Search code examples
htmlpowershellurltext-parsing

Extract url from text file


I have a large text file that contains the text View this email in your browser then a URL. It can vary and sometimes part of the URL goes onto the next line.

Also, when it does go onto the next line there is an equals symbol at the end which needs to be removed but not any other equals symbols which may be there.

Few examples:

View this email in your browser (https://us15.campaign-archive.com/?e=3D1460&u=3Df6e2bb1612577510b&id=3D2c8be)

View this email in your browser <https://mail.com/?e=3D14=
60&u=3Df612577510b&id=3D2c8be>

View this email in your browser (https://eg.com/?e=3D1460&u=3Df6510b&id=3D2c8be)

I need to extract that URL using PowerShell, without the brackets (parentheses), which sometimes can be < > so that I can download it as a HTML file.

 if ($str -match '(?<=\()https?://[^)]+') {
 #  # ... remove any line breaks from it, and output the result.
  $Matches.0 -replace '\r?\n'
 }

 if ($str -match '(?<=\<)https?://[^>]+') {
 #  # ... remove any line breaks from it, and output the result.
  $Matches.0 -replace '\r?\n'
 }

Solution

    • Since you're trying to match across lines, you need to make sure that your text file is read as a whole, i.e. as a single, multiline string, which you can do with the -Raw switch of the Get-Content cmdlet.

    • Apart from that, the only thing missing from your regex was to also match and remove a preceding = before newlines.

    The following extracts all URLs from input file file.txt, and outputs them - with the newline and line-ending = removed - as an array of strings:

    # Note the '=' before '\r?\n'
    [regex]::Matches(
      (Get-Content -Raw file.txt),
      '(?<=[<(])https://[^>)]+'
    ).Value -replace '=\r?\n'
    
    • Direct use of the [regex]::Matches() .NET API allows you to extract all matches at once, whereas PowerShell's -match operator only ever looks for one match.

    • -replace is then used to remove newlines (\r?\n) from the matches, along with a preceding =.
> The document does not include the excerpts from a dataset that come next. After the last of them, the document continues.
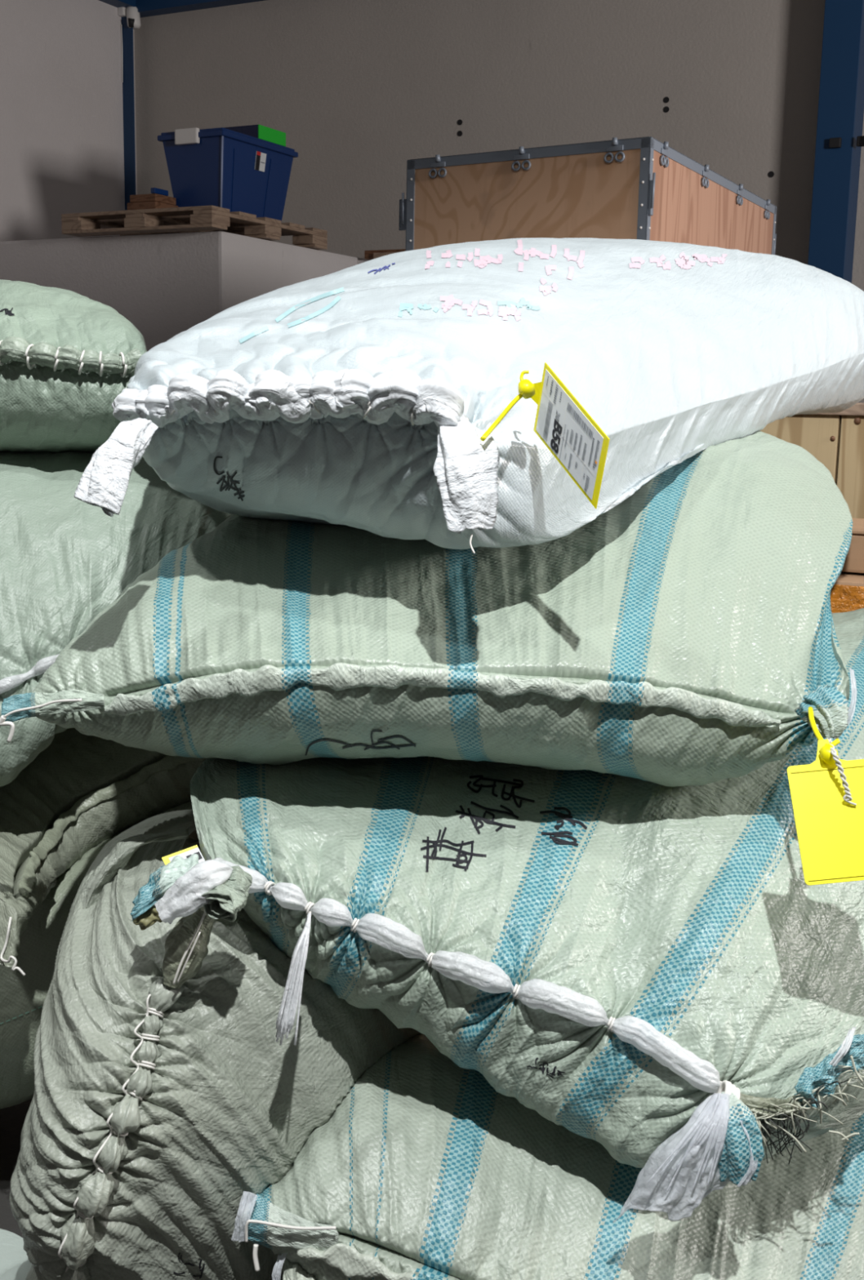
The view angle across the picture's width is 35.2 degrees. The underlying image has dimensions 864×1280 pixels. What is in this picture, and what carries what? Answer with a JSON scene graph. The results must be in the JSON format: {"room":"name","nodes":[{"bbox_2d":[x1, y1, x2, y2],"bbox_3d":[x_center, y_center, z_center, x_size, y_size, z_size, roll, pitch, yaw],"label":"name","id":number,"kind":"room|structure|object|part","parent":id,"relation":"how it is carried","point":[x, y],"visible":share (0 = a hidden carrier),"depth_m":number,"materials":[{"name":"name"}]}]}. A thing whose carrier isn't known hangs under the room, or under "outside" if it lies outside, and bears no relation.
{"room":"warehouse","nodes":[
{"label":"warehouse","id":0,"kind":"room"},
{"bbox_2d":[0,1098,31,1237],"bbox_3d":[-0.002,0.090,6.110,18.000,0.100,20.000,1,10,0],"label":"floor","id":1,"kind":"structure","parent":0,"point":[12,1118],"depth_m":2.01,"materials":[{"name":"concrete"}]},
{"bbox_2d":[0,1228,31,1279],"bbox_3d":[-0.557,0.763,1.687,0.354,0.099,0.189,9,13,37],"label":"woven sack","id":2,"kind":"object","parent":1,"relation":"on","point":[15,1264],"visible":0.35,"depth_m":1.75,"materials":[{"name":"fabric"}]},
{"bbox_2d":[0,801,192,1108],"bbox_3d":[-0.650,0.490,1.999,0.846,0.509,0.327,1,10,0],"label":"woven sack","id":3,"kind":"object","parent":1,"relation":"on","point":[22,997],"visible":0.16,"depth_m":1.86,"materials":[{"name":"fabric"}]},
{"bbox_2d":[0,728,205,975],"bbox_3d":[-0.525,0.228,1.975,0.508,0.265,0.692,7,12,29],"label":"woven sack","id":4,"kind":"object","parent":3,"relation":"on","point":[81,791],"visible":0.62,"depth_m":1.98,"materials":[{"name":"fabric"}]},
{"bbox_2d":[0,451,232,786],"bbox_3d":[-0.669,-0.051,2.005,0.945,0.488,0.558,1,10,0],"label":"woven sack","id":5,"kind":"object","parent":4,"relation":"on","point":[64,561],"visible":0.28,"depth_m":1.85,"materials":[{"name":"fabric"}]},
{"bbox_2d":[0,279,146,453],"bbox_3d":[-0.742,-0.411,2.099,0.891,0.302,0.463,3,10,11],"label":"woven sack","id":6,"kind":"object","parent":5,"relation":"on","point":[66,356],"visible":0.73,"depth_m":1.90,"materials":[{"name":"fabric"}]},
{"bbox_2d":[8,809,420,1279],"bbox_3d":[-0.237,0.509,1.626,0.451,0.629,0.543,1,10,0],"label":"woven sack","id":7,"kind":"object","parent":1,"relation":"on","point":[166,1092],"visible":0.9,"depth_m":1.43,"materials":[{"name":"fabric"}]},
{"bbox_2d":[271,1253,315,1279],"bbox_3d":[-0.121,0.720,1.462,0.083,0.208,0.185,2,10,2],"label":"woven sack","id":8,"kind":"object","parent":1,"relation":"on","point":[291,1271],"visible":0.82,"depth_m":1.39,"materials":[{"name":"fabric"}]},
{"bbox_2d":[231,1033,863,1279],"bbox_3d":[0.273,0.653,1.637,0.917,0.362,0.663,2,10,4],"label":"woven sack","id":9,"kind":"object","parent":1,"relation":"on","point":[424,1170],"visible":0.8,"depth_m":1.41,"materials":[{"name":"fabric"}]},
{"bbox_2d":[129,608,863,1222],"bbox_3d":[0.243,0.242,1.712,1.101,0.480,0.955,1,10,0],"label":"woven sack","id":10,"kind":"object","parent":9,"relation":"on","point":[653,971],"visible":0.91,"depth_m":1.42,"materials":[{"name":"fabric"}]},
{"bbox_2d":[161,844,204,865],"bbox_3d":[-0.271,0.244,1.490,0.048,0.033,0.019,-2,11,-18],"label":"tag","id":11,"kind":"object","parent":10,"relation":"attached to","point":[186,853],"visible":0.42,"depth_m":1.49,"materials":[{"name":"yellow plastic"}]},
{"bbox_2d":[186,851,201,859],"bbox_3d":[-0.266,0.240,1.491,0.027,0.013,0.005,-2,11,-18],"label":"print","id":12,"kind":"object","parent":11,"relation":"on","point":[188,853],"depth_m":1.49,"materials":[{"name":"black"}]},
{"bbox_3d":[-0.236,0.256,1.372,0.084,0.061,0.035,-2,11,-18],"label":"plastic bulb","id":13,"kind":"part","parent":10,"relation":"part of","materials":[{"name":"white"}]},
{"bbox_2d":[0,431,857,786],"bbox_3d":[0.039,-0.071,1.790,1.012,0.421,0.810,1,10,0],"label":"woven sack","id":14,"kind":"object","parent":10,"relation":"on","point":[683,634],"visible":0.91,"depth_m":1.50,"materials":[{"name":"fabric"}]},
{"bbox_2d":[73,237,863,553],"bbox_3d":[0.056,-0.384,1.921,0.779,0.425,1.415,9,13,36],"label":"woven sack","id":15,"kind":"object","parent":14,"relation":"on","point":[364,395],"visible":1,"depth_m":1.58,"materials":[{"name":"white fabric"}]},
{"bbox_2d":[238,287,540,343],"bbox_3d":[-0.047,-0.404,1.695,0.367,0.082,0.201,1,10,0],"label":"print","id":16,"kind":"object","parent":15,"relation":"attached to","point":[505,315],"depth_m":1.66,"materials":[{"name":"teal"}]},
{"bbox_2d":[480,362,609,508],"bbox_3d":[0.117,-0.204,1.351,0.126,0.141,0.085,3,10,12],"label":"tag","id":17,"kind":"object","parent":15,"relation":"hanging from","point":[563,425],"visible":1,"depth_m":1.35,"materials":[{"name":"yellow plastic"}]},
{"bbox_3d":[0.134,-0.203,1.345,0.013,0.141,0.119,-6,12,-34],"label":"tag plate","id":18,"kind":"part","parent":17,"relation":"part of","materials":[{"name":"yellow plastic"}]},
{"bbox_2d":[546,376,599,491],"bbox_3d":[0.139,-0.204,1.341,0.004,0.112,0.083,-6,12,-35],"label":"print","id":19,"kind":"object","parent":17,"relation":"attached to","point":[572,436],"depth_m":1.34,"materials":[{"name":"grey paper"}]},
{"bbox_2d":[424,239,726,320],"bbox_3d":[0.155,-0.510,1.942,0.292,0.144,0.704,8,12,34],"label":"print","id":20,"kind":"object","parent":15,"relation":"attached to","point":[502,279],"depth_m":1.87,"materials":[{"name":"pink paint"}]},
{"bbox_2d":[786,706,863,885],"bbox_3d":[0.408,0.153,1.358,0.115,0.144,0.143,1,10,0],"label":"tag","id":21,"kind":"object","parent":14,"relation":"hanging from","point":[827,793],"visible":1,"depth_m":1.32,"materials":[{"name":"yellow plastic"}]},
{"bbox_2d":[759,402,863,518],"bbox_3d":[1.407,-0.156,4.174,2.100,1.118,1.907,6,11,27],"label":"crate","id":22,"kind":"object","parent":1,"relation":"on","point":[836,440],"visible":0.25,"depth_m":3.28,"materials":[{"name":"brown wood"}]},
{"bbox_2d":[398,136,776,254],"bbox_3d":[0.638,-1.272,4.979,0.923,0.767,1.645,7,11,28],"label":"crate","id":23,"kind":"object","parent":22,"relation":"on","point":[640,188],"visible":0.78,"depth_m":4.28,"materials":[{"name":"brown wood"}]},
{"bbox_3d":[0.277,-1.155,4.309,0.870,0.738,0.012,8,12,33],"label":"panel","id":24,"kind":"part","parent":23,"relation":"part of","materials":[{"name":"brown wood"}]},
{"bbox_3d":[0.987,-1.220,4.750,0.012,0.738,1.554,6,11,27],"label":"panel","id":25,"kind":"part","parent":23,"relation":"part of","materials":[{"name":"brown wood"}]},
{"bbox_3d":[1.138,0.324,2.712,0.869,0.676,0.741,1,10,0],"label":"carton","id":26,"kind":"object","parent":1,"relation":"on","visible":0},
{"bbox_2d":[830,571,863,613],"bbox_3d":[1.114,-0.057,2.609,0.750,0.110,0.435,6,11,27],"label":"parcel","id":27,"kind":"object","parent":26,"relation":"on","point":[846,594],"visible":0.19,"depth_m":2.55,"materials":[{"name":"cardboard"}]},
{"bbox_2d":[841,518,863,573],"bbox_3d":[1.149,-0.172,2.679,0.800,0.083,0.384,6,11,27],"label":"carton","id":28,"kind":"object","parent":27,"relation":"on","point":[854,560],"visible":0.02,"depth_m":2.64,"materials":[{"name":"beige cardboard"}]},
{"bbox_2d":[0,0,136,240],"bbox_3d":[-4.233,-2.594,5.592,0.200,5.200,9.000,6,11,27],"label":"wall","id":29,"kind":"structure","parent":0,"point":[61,114],"depth_m":8.76,"materials":[{"name":"paint"}]},
{"bbox_2d":[98,0,135,7],"bbox_3d":[-4.021,-3.800,5.391,0.120,0.350,8.800,6,11,27],"label":"trim","id":30,"kind":"structure","parent":29,"relation":"attached to","point":[117,3],"depth_m":9.06,"materials":[{"name":"blue metal"}]},
{"bbox_2d":[120,16,135,210],"bbox_3d":[-2.059,-3.231,9.407,0.110,5.200,0.130,6,11,27],"label":"trim","id":31,"kind":"structure","parent":29,"relation":"attached to","point":[128,108],"depth_m":9.28,"materials":[{"name":"blue metal"}]},
{"bbox_2d":[117,6,140,82],"bbox_3d":[-2.036,-4.037,9.193,0.141,0.503,0.109,9,13,37],"label":"security camera","id":32,"kind":"object","parent":29,"relation":"attached to","point":[133,19],"visible":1,"depth_m":9.13,"materials":[{"name":"white plastic"}]},
{"bbox_2d":[0,231,365,351],"bbox_3d":[-3.351,-1.638,9.561,6.000,1.960,1.900,6,11,27],"label":"wall","id":33,"kind":"structure","parent":0,"point":[166,285],"depth_m":7.52,"materials":[{"name":"paint"}]},
{"bbox_2d":[61,205,327,249],"bbox_3d":[-1.335,-2.334,7.785,1.026,0.108,1.128,6,11,27],"label":"wooden pallet","id":34,"kind":"object","parent":33,"relation":"on","point":[199,218],"visible":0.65,"depth_m":7.46,"materials":[{"name":"brown wood"}]},
{"bbox_2d":[126,193,177,209],"bbox_3d":[-1.539,-2.394,7.496,0.200,0.095,0.200,6,11,27],"label":"wood offcut","id":35,"kind":"object","parent":34,"relation":"on","point":[151,201],"visible":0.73,"depth_m":7.41,"materials":[{"name":"brown wood"}]},
{"bbox_2d":[150,187,168,195],"bbox_3d":[-1.485,-2.442,7.414,0.030,0.030,0.120,6,11,27],"label":"lid","id":36,"kind":"object","parent":35,"relation":"on","point":[153,190],"visible":1,"depth_m":7.39,"materials":[{"name":"blue plastic"}]},
{"bbox_2d":[156,127,297,222],"bbox_3d":[-1.149,-2.598,7.703,0.446,0.445,0.746,6,11,27],"label":"storage tote","id":37,"kind":"object","parent":34,"relation":"on","point":[223,167],"visible":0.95,"depth_m":7.47,"materials":[{"name":"blue plastic"}]},
{"bbox_3d":[-1.141,-2.791,7.675,0.446,0.045,0.732,6,11,27],"label":"lid","id":38,"kind":"part","parent":37,"relation":"part of","materials":[{"name":"blue plastic"}]},
{"bbox_2d":[223,124,285,146],"bbox_3d":[-1.019,-2.866,7.752,0.266,0.075,0.270,6,11,27],"label":"carton","id":39,"kind":"object","parent":37,"relation":"in","point":[260,131],"visible":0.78,"depth_m":7.64,"materials":[{"name":"green cardboard"}]},
{"bbox_2d":[255,155,260,170],"bbox_3d":[-0.972,-2.666,7.597,0.010,0.077,0.037,6,11,27],"label":"print","id":40,"kind":"object","parent":37,"relation":"attached to","point":[257,157],"depth_m":7.60,"materials":[{"name":"black"}]},
{"bbox_2d":[356,259,370,264],"bbox_3d":[-0.013,-1.407,8.691,1.250,1.941,0.600,6,11,27],"label":"wall ledge","id":41,"kind":"object","parent":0,"point":[362,260],"depth_m":8.42,"materials":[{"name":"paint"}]},
{"bbox_2d":[364,248,405,259],"bbox_3d":[0.110,-2.327,8.191,1.100,0.054,0.230,6,11,27],"label":"wooden plank","id":42,"kind":"object","parent":41,"relation":"on","point":[368,255],"visible":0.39,"depth_m":8.30,"materials":[{"name":"brown wood"}]},
{"bbox_2d":[133,0,863,403],"bbox_3d":[1.973,-2.815,7.527,9.000,5.200,0.204,6,11,27],"label":"wall","id":43,"kind":"structure","parent":0,"point":[360,90],"depth_m":8.23,"materials":[{"name":"paint"}]},
{"bbox_2d":[135,0,266,17],"bbox_3d":[1.834,-3.980,7.224,8.800,0.350,0.120,6,11,27],"label":"trim","id":44,"kind":"structure","parent":43,"relation":"attached to","point":[146,8],"depth_m":9.02,"materials":[{"name":"blue metal"}]},
{"bbox_2d":[807,0,863,283],"bbox_3d":[2.162,-2.753,7.199,0.195,5.200,0.220,6,11,27],"label":"pillar","id":45,"kind":"structure","parent":43,"relation":"attached to","point":[841,91],"depth_m":7.13,"materials":[{"name":"blue metal"}]},
{"bbox_2d":[828,135,863,148],"bbox_3d":[2.175,-2.591,7.076,0.210,0.050,0.030,6,11,27],"label":"trim","id":46,"kind":"structure","parent":43,"relation":"attached to","point":[834,143],"depth_m":7.09,"materials":[{"name":"black metal"}]}
]}
    For an explanation of the URL-matching regex and the ability to experiment with it, see this regex101.com page.


    Example with a multiline string literal:

    [regex]::Matches('
    View this email in your browser (https://us15.campaign-archive.com/?e=3D1460&u=3Df6e2bb1612577510b&id=3D2c8be)
    
    View this email in your browser <https://mail.com/?e=3D14=
    60&u=3Df612577510b&id=3D2c8be>
    
    View this email in your browser (https://eg.com/?e=3D1460&u=3Df6510b&id=3D2c8be)
      ',
      '(?<=[<(])https://[^>)]+'
    ).Value -replace '=\r?\n'
    

    Output:

    https://us15.campaign-archive.com/?e=3D1460&u=3Df6e2bb1612577510b&id=3D2c8be
    https://mail.com/?e=3D1460&u=3Df612577510b&id=3D2c8be
    https://eg.com/?e=3D1460&u=3Df6510b&id=3D2c8be